## Assigned task
Look through the entries below and extract exactly the lines from the one containing "Calling the getModel()" through the one containing "rep_photo : lio.jpg (26, 104)", ends included.

## Input for this task

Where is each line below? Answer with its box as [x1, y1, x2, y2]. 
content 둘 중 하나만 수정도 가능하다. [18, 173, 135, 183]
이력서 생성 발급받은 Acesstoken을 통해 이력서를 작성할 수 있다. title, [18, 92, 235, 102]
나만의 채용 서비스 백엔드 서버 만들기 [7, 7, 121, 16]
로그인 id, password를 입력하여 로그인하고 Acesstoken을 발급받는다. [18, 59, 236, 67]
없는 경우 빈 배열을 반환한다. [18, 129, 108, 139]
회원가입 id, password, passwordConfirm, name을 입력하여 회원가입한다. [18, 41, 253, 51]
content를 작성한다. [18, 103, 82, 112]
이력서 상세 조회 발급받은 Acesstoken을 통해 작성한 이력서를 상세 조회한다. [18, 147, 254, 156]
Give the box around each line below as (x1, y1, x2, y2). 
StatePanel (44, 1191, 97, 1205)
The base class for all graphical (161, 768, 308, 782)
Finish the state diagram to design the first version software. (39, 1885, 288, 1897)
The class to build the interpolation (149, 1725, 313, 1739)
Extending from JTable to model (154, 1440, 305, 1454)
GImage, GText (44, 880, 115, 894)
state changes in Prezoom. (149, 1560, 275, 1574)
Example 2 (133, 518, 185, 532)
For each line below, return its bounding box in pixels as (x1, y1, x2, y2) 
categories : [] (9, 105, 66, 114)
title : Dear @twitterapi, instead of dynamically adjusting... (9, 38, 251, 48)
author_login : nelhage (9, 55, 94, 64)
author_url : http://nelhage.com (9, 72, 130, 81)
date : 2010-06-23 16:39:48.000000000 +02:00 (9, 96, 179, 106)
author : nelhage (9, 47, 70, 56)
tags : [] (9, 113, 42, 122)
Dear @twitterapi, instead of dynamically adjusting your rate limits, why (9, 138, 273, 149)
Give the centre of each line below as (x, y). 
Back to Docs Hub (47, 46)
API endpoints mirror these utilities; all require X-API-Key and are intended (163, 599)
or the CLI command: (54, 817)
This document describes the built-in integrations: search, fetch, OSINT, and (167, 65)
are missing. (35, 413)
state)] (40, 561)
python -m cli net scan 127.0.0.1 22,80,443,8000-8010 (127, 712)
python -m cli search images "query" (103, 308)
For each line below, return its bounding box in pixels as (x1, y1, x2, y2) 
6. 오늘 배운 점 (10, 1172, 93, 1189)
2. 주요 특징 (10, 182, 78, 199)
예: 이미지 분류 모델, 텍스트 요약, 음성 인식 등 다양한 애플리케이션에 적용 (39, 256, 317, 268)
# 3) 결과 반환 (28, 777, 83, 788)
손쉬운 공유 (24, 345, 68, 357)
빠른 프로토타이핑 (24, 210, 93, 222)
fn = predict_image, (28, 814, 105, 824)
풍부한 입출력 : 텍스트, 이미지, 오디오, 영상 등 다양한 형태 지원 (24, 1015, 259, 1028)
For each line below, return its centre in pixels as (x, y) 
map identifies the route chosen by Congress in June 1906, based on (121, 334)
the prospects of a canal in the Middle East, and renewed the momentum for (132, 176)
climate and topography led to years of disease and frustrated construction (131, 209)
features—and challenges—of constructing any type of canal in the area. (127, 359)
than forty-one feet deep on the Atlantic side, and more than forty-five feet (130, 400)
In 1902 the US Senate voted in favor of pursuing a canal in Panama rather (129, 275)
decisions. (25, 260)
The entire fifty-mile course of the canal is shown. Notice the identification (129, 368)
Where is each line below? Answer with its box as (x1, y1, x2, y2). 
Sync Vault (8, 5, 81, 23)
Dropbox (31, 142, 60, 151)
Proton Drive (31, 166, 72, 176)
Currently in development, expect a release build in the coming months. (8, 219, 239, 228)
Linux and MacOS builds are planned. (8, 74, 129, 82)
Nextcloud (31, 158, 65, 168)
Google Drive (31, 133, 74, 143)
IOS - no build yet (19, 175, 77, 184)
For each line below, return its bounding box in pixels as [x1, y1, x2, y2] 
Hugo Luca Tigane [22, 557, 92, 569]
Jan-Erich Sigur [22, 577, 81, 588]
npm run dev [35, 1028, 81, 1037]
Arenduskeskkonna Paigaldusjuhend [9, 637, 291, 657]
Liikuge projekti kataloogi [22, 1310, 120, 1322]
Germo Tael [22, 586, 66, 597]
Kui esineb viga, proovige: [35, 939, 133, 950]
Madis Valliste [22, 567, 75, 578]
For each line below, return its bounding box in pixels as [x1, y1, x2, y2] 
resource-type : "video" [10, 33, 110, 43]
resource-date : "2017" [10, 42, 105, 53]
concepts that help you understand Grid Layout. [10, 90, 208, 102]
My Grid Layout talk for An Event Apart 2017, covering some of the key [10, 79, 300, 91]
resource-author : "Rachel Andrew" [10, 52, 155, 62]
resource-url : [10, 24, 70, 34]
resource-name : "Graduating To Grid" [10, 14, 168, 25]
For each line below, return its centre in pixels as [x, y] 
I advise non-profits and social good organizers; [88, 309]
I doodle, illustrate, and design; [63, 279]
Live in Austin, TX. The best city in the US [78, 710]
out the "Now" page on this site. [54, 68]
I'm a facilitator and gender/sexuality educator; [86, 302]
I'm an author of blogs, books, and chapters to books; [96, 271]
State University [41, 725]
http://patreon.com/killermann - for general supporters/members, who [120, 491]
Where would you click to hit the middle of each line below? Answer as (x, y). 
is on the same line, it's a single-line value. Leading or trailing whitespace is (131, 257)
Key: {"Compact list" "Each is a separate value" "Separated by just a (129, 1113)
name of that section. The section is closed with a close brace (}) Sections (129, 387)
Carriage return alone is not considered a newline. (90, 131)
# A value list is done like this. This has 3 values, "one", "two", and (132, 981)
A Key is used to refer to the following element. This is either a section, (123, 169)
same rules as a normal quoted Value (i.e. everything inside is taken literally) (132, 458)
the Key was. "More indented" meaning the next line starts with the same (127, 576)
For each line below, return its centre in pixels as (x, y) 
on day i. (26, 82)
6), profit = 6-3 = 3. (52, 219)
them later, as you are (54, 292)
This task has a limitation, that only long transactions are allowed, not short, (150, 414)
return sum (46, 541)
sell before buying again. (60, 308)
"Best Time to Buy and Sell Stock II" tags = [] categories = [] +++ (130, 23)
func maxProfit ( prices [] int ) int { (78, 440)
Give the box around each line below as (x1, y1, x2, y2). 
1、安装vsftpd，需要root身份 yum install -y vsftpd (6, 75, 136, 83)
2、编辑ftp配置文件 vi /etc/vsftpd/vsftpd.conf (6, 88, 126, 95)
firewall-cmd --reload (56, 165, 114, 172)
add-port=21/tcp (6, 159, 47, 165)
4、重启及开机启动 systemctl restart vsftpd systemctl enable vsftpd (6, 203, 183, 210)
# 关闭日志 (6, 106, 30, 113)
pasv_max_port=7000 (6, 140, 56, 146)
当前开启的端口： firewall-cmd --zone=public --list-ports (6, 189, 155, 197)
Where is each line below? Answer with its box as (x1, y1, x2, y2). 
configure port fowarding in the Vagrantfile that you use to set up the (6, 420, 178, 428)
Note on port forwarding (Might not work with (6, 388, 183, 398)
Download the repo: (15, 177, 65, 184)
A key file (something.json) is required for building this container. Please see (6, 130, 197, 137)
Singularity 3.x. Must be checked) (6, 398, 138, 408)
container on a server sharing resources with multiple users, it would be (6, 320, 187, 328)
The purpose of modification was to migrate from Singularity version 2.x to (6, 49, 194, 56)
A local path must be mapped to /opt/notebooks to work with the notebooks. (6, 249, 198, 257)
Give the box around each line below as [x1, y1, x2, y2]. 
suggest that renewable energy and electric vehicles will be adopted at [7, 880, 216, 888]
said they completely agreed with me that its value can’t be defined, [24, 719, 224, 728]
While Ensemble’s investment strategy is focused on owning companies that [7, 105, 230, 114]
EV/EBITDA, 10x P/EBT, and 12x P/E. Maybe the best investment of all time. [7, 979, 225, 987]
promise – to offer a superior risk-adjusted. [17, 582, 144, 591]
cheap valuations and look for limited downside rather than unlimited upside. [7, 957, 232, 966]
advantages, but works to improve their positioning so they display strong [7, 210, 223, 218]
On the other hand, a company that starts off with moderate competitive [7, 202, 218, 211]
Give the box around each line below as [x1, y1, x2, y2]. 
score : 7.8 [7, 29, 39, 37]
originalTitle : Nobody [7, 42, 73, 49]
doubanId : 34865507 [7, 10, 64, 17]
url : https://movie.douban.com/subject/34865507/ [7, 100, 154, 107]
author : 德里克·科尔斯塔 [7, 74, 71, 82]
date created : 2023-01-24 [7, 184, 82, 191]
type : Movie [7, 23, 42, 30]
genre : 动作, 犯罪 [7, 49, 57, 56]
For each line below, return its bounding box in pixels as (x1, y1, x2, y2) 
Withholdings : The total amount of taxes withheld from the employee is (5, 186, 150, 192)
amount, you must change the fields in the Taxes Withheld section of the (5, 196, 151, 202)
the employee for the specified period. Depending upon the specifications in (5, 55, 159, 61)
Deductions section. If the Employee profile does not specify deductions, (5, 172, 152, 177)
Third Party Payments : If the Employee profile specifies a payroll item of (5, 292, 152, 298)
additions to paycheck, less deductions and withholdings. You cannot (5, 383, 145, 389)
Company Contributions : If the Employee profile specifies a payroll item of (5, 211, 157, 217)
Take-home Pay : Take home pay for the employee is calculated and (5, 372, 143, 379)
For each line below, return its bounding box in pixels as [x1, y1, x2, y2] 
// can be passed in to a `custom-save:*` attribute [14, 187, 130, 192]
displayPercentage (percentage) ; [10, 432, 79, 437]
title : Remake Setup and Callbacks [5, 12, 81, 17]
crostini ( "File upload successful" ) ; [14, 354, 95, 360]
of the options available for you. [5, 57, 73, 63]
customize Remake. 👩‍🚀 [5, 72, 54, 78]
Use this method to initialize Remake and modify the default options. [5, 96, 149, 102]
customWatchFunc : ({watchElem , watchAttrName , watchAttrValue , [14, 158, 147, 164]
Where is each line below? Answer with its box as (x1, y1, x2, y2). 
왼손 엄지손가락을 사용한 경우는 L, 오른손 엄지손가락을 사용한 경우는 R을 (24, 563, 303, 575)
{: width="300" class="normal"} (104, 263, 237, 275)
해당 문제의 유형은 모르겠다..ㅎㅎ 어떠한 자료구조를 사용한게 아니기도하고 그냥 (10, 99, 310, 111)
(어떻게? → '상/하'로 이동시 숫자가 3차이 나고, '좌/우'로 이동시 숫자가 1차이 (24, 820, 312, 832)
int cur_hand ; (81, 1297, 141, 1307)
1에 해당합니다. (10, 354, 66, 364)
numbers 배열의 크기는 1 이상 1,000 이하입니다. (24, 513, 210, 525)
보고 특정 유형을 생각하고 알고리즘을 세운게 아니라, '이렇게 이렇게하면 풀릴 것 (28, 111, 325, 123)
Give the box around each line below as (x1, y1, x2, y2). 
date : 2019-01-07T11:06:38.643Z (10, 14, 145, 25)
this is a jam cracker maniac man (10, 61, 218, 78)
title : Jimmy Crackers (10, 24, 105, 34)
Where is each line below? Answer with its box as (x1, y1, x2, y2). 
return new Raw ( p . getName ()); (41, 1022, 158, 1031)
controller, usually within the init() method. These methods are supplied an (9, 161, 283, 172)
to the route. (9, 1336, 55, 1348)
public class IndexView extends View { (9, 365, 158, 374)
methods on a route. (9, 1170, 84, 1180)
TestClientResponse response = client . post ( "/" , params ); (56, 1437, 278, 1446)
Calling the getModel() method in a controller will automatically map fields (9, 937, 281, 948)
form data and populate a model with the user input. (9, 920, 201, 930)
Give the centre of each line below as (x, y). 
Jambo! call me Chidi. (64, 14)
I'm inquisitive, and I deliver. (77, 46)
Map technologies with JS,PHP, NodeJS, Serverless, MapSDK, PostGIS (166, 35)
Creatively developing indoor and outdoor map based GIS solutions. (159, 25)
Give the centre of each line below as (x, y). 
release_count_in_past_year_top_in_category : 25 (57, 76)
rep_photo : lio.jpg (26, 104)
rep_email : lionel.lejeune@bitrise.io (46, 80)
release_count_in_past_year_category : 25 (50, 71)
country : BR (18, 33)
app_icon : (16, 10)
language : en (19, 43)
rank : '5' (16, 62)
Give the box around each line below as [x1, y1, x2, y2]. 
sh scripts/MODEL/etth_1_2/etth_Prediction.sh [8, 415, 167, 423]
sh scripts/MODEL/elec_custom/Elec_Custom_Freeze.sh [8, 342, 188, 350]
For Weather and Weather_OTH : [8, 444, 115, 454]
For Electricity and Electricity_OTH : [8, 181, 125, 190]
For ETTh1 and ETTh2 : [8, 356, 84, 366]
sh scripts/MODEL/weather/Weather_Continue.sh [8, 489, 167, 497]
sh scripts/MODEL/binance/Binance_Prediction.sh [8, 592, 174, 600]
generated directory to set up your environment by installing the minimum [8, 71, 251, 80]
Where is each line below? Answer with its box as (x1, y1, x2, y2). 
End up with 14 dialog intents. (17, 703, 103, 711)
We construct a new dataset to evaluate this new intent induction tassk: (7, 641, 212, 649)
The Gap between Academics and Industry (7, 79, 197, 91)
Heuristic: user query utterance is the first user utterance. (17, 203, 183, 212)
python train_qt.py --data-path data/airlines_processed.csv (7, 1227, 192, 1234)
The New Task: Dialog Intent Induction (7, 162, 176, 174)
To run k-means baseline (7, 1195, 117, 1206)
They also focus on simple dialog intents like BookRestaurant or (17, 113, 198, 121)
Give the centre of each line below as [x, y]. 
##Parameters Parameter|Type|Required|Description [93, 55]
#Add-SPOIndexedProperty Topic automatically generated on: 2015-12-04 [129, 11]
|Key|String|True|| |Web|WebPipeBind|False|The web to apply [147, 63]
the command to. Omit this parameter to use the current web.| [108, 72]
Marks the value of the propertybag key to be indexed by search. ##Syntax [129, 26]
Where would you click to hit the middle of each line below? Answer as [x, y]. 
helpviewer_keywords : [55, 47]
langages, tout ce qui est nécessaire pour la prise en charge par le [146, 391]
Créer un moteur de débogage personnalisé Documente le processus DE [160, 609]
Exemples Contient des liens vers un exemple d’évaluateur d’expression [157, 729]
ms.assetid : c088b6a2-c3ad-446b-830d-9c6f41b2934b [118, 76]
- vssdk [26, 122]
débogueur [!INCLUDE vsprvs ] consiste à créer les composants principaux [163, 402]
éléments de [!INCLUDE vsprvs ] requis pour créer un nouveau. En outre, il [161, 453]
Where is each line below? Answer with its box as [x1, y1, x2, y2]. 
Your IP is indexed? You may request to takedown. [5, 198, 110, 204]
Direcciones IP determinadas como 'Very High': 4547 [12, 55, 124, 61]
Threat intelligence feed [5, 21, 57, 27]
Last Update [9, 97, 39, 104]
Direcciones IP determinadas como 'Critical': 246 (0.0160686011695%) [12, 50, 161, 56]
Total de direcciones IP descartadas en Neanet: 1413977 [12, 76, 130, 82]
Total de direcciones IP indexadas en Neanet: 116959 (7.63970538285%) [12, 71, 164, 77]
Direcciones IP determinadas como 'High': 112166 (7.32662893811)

## Written answer
Calling the getModel() method in a controller will automatically map fields (9, 937, 281, 948)
form data and populate a model with the user input. (9, 920, 201, 930)
Give the centre of each line below as (x, y). 
Jambo! call me Chidi. (64, 14)
I'm inquisitive, and I deliver. (77, 46)
Map technologies with JS,PHP, NodeJS, Serverless, MapSDK, PostGIS (166, 35)
Creatively developing indoor and outdoor map based GIS solutions. (159, 25)
Give the centre of each line below as (x, y). 
release_count_in_past_year_top_in_category : 25 (57, 76)
rep_photo : lio.jpg (26, 104)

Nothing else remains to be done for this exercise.